Whose voice?

December 19, 2013

Another too long day with an early morning flight to Amsterdam.   I had booked an airport hotel and should have been there by midnight.  However a fatality on the line at Battersea Park delayed all trains so I had another night with sleep restricted to four hours.  By the time I made it back to Lockeridge that evening it took an effort (worthwhile) to cross the road to the Who’da Thought It for a pre-christmas drink with friends.  I was there for a Development Sector seminar in support of our new Benelux operation formed with Dave and Friso.  The first of many such partnerships it should also us to scale across geographies and applications as the market for sense-making grows.
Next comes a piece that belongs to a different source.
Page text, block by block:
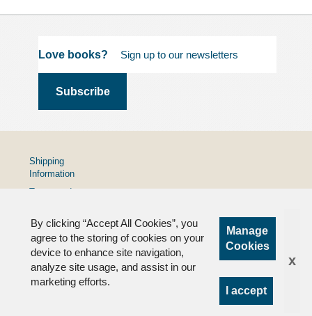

One of the key principles of SenseMaker® is to allow the voice of the subject to be heard, not just as a narrative but also as interpretation.  I normally contrast this with longitudinal research and computer based search (such as sentiment analysis).  I do so not to denigrate the former but to differentiate what we do from them.  In one approach to longitudinal research narrative is gathered in the field, transcribed then tagged or interpreted by the researcher using some theory of the field.  With computer search engines the text is interpreted and patterns sought.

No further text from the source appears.